May 20, 2015

The Slacker's Garden


Each fall, as I'm savoring the last of our homegrown veggies and bracing myself for another winter of hibernation, I proclaim that next year will be 'the year of the garden'. I vow to sew seeds indoors, build that gate, and get everything planted in the right spot and on the right schedule. And then, without fail, a baby or a project sails into our lives and eclipses all those garden plans. 2015 is proving no exception, and will now officially be dubbed, 'the year of the house'. 

With my brain in a frenzy over the impending packing of boxes, steaming of wallpaper, and converting of heating systems, the attitude towards gardening has been decidedly laissez-faire. We have direct seeded this and that, not worrying about being late or planning. With everything shifting and in an upheaval, it's a comfort to know that we will keep our little community plot, and gardening is proving a great family escape. Who knows what will grow, but maybe we will get lucky and finally achieve that effortless success I've always envied. And if it goes bust, there's always 2016.

*these photos are from my iPhone, and if you follow me on instagram you have seen most of them. that's a real pet peeve of mine! but our camera lens is struggling and i thought if i didn't blog soon, this space might grow cobwebs. the one benefit of the iPhone though is the ease of taking videos. this one below just makes me happy, our girl is easily entertained.

May 3, 2015

Holidays and House Hunting


Throughout this past winter, I became more and more obsessed with the idea of buying a house. It's something we've always hoped and planned for with a deadline of kindergarten enrollment a year from now, but Little Smith is so anxious about change that I really would love a full year to get settled, and maybe launch him into grade school with a few familiar faces. I have been stalking real estate listings as a hobby for years, but my intensity ramped up so much in recent months that James had no choice but to take it seriously and climb on board.

Owning a 'single family house' has been a lifelong dream for both of us house enthusiasts, but as luck would have it, we ended up locating ourselves in an area where that is no small feat.
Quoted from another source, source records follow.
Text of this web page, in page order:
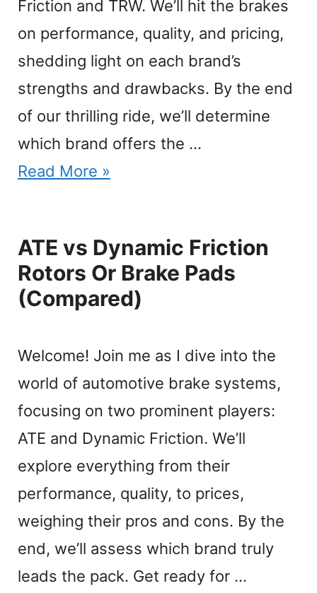
Friction and TRW. We’ll hit the brakes
on performance, quality, and pricing,
shedding light on each brand’s
strengths and drawbacks. By the end
of our thrilling ride, we’ll determine
which brand offers the …
Read More »
ATE vs Dynamic Friction
Rotors Or Brake Pads
(Compared)
Welcome! Join me as I dive into the
world of automotive brake systems,
focusing on two prominent players:
ATE and Dynamic Friction. We’ll
explore everything from their
performance, quality, to prices,
weighing their pros and cons. By the
end, we’ll assess which brand truly
leads the pack. Get ready for …
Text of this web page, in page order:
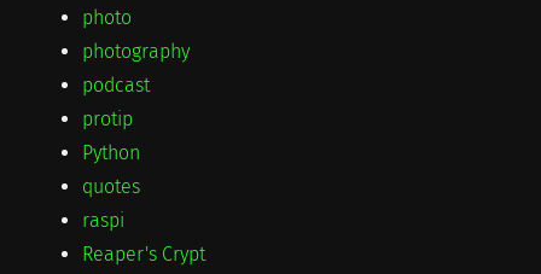
photo
photography
podcast
protip
Python
quotes
raspi
Reaper's Crypt
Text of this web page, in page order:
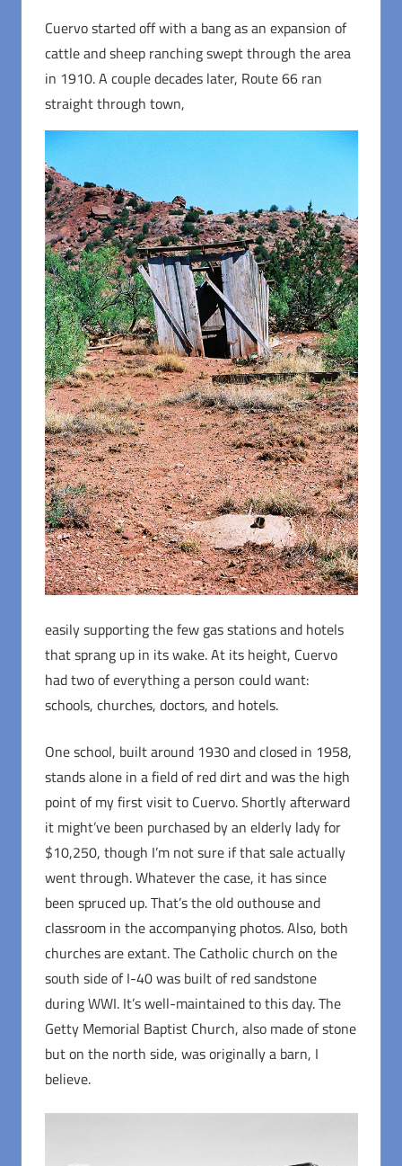
Cuervo started off with a bang as an expansion of
cattle and sheep ranching swept through the area
in 1910. A couple decades later, Route 66 ran
straight through town,
easily supporting the few gas stations and hotels
that sprang up in its wake. At its height, Cuervo
had two of everything a person could want:
schools, churches, doctors, and hotels.
One school, built around 1930 and closed in 1958,
stands alone in a field of red dirt and was the high
point of my first visit to Cuervo. Shortly afterward
it might’ve been purchased by an elderly lady for
$10,250, though I’m not sure if that sale actually
went through. Whatever the case, it has since
been spruced up. That’s the old outhouse and
classroom in the accompanying photos. Also, both
churches are extant. The Catholic church on the
south side of I-40 was built of red sandstone
during WWI. It’s well-maintained to this day. The
Getty Memorial Baptist Church, also made of stone
but on the north side, was originally a barn, I
believe.
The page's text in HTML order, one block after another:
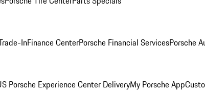
InFinance CenterPorsche Financial ServicesPorsche
Porsche Experience Center DeliveryMy Porsche App
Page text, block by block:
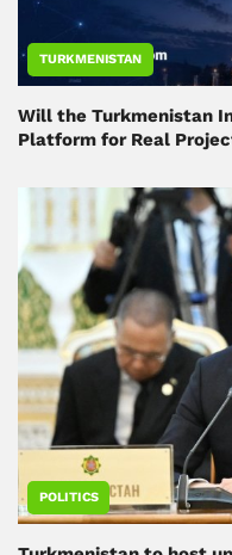
TURKMENISTAN
Will the Turkmenistan
Platform for Real
POLITICS
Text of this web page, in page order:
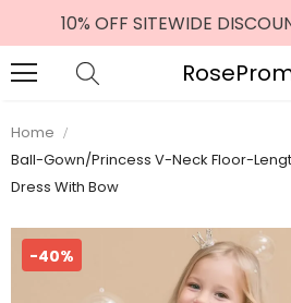
10% OFF SITEWIDE
Home
Ball-Gown/Princess V-Neck Floor-
Dress With Bow
-40%
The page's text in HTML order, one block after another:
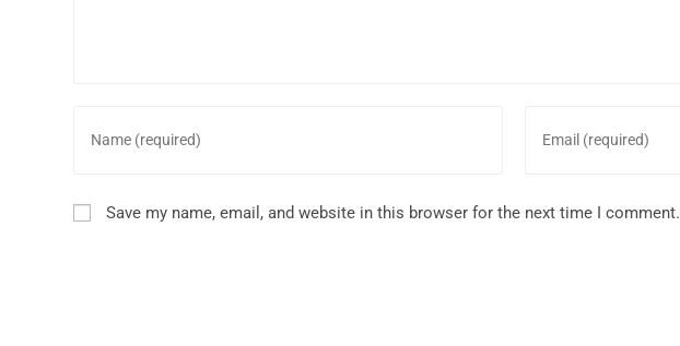
Save my name, email, and website in this browser for the next time I comment.
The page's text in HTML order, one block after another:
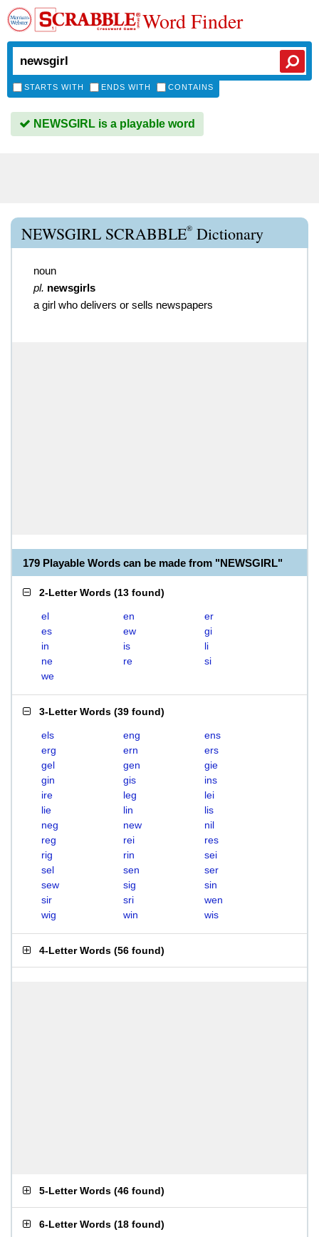
Word Finder
STARTS WITH ENDS WITH CONTAINS
NEWSGIRL is a playable word
NEWSGIRL SCRABBLE® Dictionary
noun
pl. newsgirls
a girl who delivers or sells newspapers
179 Playable Words can be made from "NEWSGIRL"
2-Letter Words (13 found)
el en
er
es
ew
gi
in
is
li
ne
re
si
we
3-Letter Words (39 found)
els eng
ens
erg
ern
ers
gel
gen
gie
gin
gis
ins
ire
leg
lei
lie
lin
lis
neg
new
nil
reg
rei
res
rig
rin
sei
sel
sen
ser
sew
sig
sin
sir
sri
wen
wig
win wis
4-Letter Words (56 found)
5-Letter Words (46 found)
6-Letter Words (18 found)
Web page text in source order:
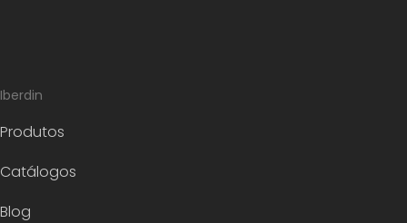
Iberdin
Produtos
Catálogos
Blog

Add an extremely hot market to an already outrageously priced locale, and it's basically stomach turning to attempt to buy anything. Houses are snapped up the moment they list for well over asking. Anything that needs work is grabbed by 'flippers' with all cash deals, anything that doesn't need work is flooded with dozens of offers. It's all fast and competitive and very intimidating for a family like ours, without a small fortune buried under the mattress.


After a few heartbreaking (perhaps a spoiled use of the word when referring to housing, but that's how it felt!) twists and turns, we were starting to lose hope and decided to run away and celebrate Easter weekend on Martha's Vineyard. We took advantage of the off-season rates and splurged on a water view suite and a fancy holiday brunch. We never stay in hotels, and Little Smith kept asking if we were going to sleep in our tent and wandering down to the lobby in his pajamas, as though the whole place was his own personal home away from home. 
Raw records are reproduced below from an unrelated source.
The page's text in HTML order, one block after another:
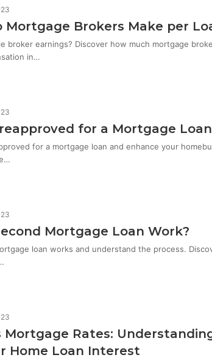
Mortgage Brokers Make per
broker earnings? Discover how much mortgage
in…
for a Mortgage Loan
for a mortgage loan and enhance your
Mortgage Loan Work?
loan works and understand the process.
Rates:
Home Loan Interest
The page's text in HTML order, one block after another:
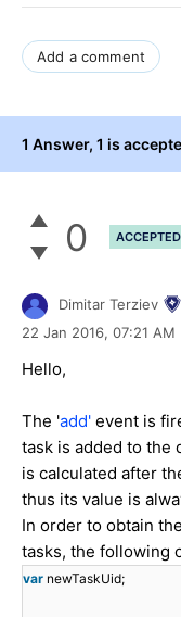
Add a comment
1 Answer, 1 is
0 ACCEPTED
Dimitar Terziev
22 Jan 2016, 07:21 AM
Hello,
The 'add' event is
task is added to the
is calculated after
thus its value is
In order to obtain
tasks, the following
var newTaskUid;
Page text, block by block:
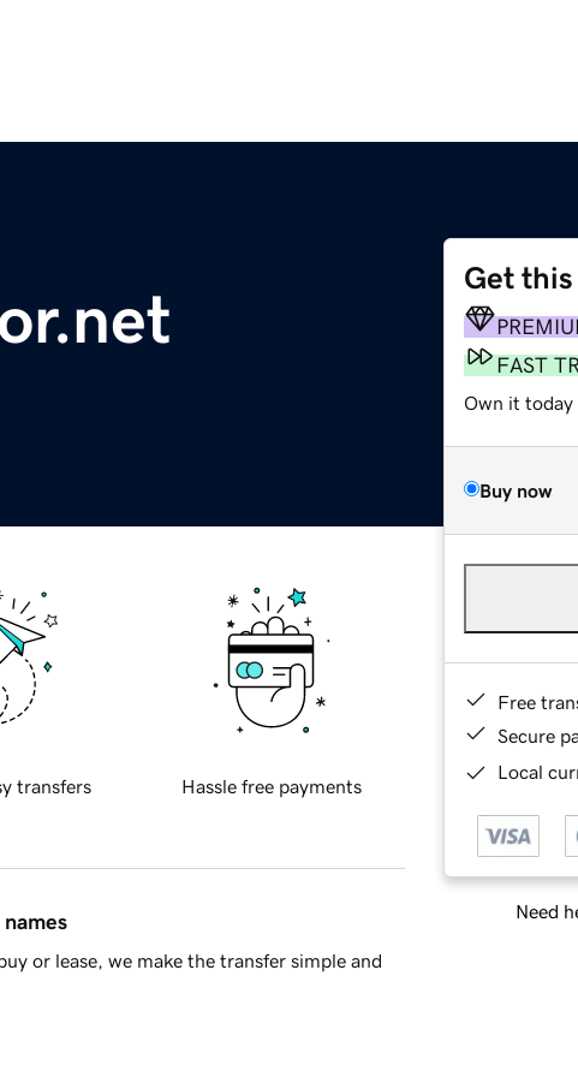
Get
FAST
Own it today
Buy now
Free
Secure
Local
Need
transfers Hassle free payments
or lease, we make the transfer simple and
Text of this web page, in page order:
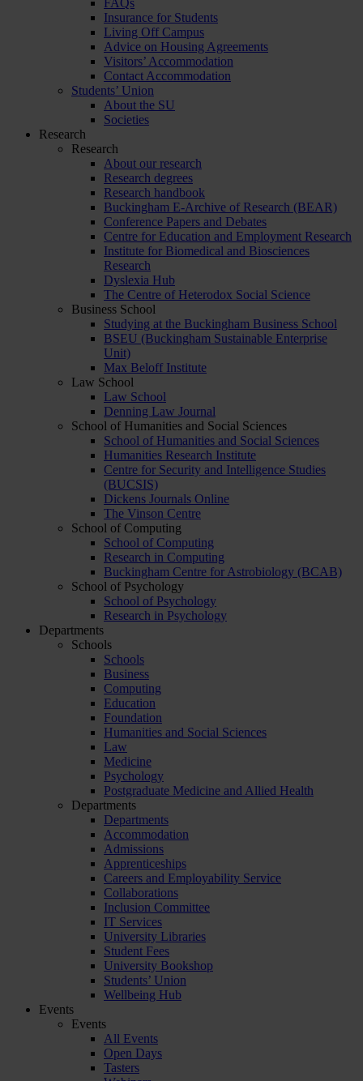
FAQs
Insurance for Students
Living Off Campus
Advice on Housing Agreements
Visitors’ Accommodation
Contact Accommodation
Students’ Union
About the SU
Societies
Research
Research
About our research
Research degrees
Research handbook
Buckingham E-Archive of Research (BEAR)
Conference Papers and Debates
Centre for Education and Employment Research
Institute for Biomedical and Biosciences
Research
Dyslexia Hub
The Centre of Heterodox Social Science
Business School
Studying at the Buckingham Business School
BSEU (Buckingham Sustainable Enterprise
Unit)
Max Beloff Institute
Law School
Law School
Denning Law Journal
School of Humanities and Social Sciences
School of Humanities and Social Sciences
Humanities Research Institute
Centre for Security and Intelligence Studies
(BUCSIS)
Dickens Journals Online
The Vinson Centre
School of Computing
School of Computing
Research in Computing
Buckingham Centre for Astrobiology (BCAB)
School of Psychology
School of Psychology
Research in Psychology
Departments
Schools
Schools
Business
Computing
Education
Foundation
Humanities and Social Sciences
Law
Medicine
Psychology
Postgraduate Medicine and Allied Health
Departments
Departments
Accommodation
Admissions
Apprenticeships
Careers and Employability Service
Collaborations
Inclusion Committee
IT Services
University Libraries
Student Fees
University Bookshop
Students’ Union
Wellbeing Hub
Events
Events
All Events
Open Days
Tasters
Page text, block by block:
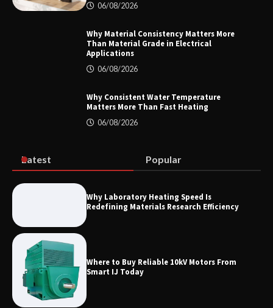
How to Choose a Reliable Freight
Home ESS Helps User Lift Self-
Why Consistent Water Temperature
06/08/2026
Why Material Consistency Matters More
Than Material Grade in Electrical
Applications
06/08/2026
Why Consistent Water Temperature
Matters More Than Fast Heating
06/08/2026
Latest Popular
Why Laboratory Heating Speed Is
Redefining Materials Research Efficiency
Where to Buy Reliable 10kV Motors From
Smart IJ Today
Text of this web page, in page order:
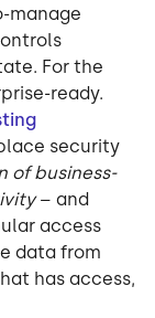
manage
For the
ready.
security
of business-
– and
access
data from
has access,
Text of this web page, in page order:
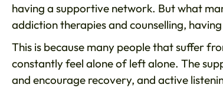
having a supportive network. But what
addiction therapies and counselling,
This is because many people that suffer
constantly feel alone of left alone. The
and encourage recovery, and active

We took long walks on the beach, celebrated Easter with a big island egg hunt, strolled into town for dinner and stayed out late, by some miracle the kids even slept in one morning. Everyone was happy and light and everything felt easy. I can see why people do occasionally travel without camping, what a breeze!


We came back refreshed, the way I always want to feel at the end of a vacation, but rarely do. Then predictably, once we relaxed our focus, we got the thrilling news that a house we thought had slipped through our fingers was destined to be ours after all. Or it will be, at the end of this month!

We are so excited and freaked out and overwhelmed that I am finding it hard to visit this blog. As things are looking more and more certain though, I am feeling the urge return. What better a place to voice my deep conflict over levers versus knobs and best methods for stripping copious quantities of wallpaper... this is going to be fun!

April 20, 2015

Forward


My break from this journal has been so long now that I'm not sure exactly where to pick up. There's the day to day; Roo talking and bossing all of us around from dawn 'till dusk, Little Smith shifting devotions from trains to dinosaurs to superheroes... and then back again, James and I shuffling and balancing work and play and the neverending piles of laundry. There's the hope of a big change ahead; fingers crossed and crossed again, it looks like we may be very close to buying a house... join us in thinking 'good thoughts' while we wait in anticipation through this spring. And then there's the only photographs we have bothered to capture in the last month, all from our family escape to Martha's Vineyard over Easter weekend.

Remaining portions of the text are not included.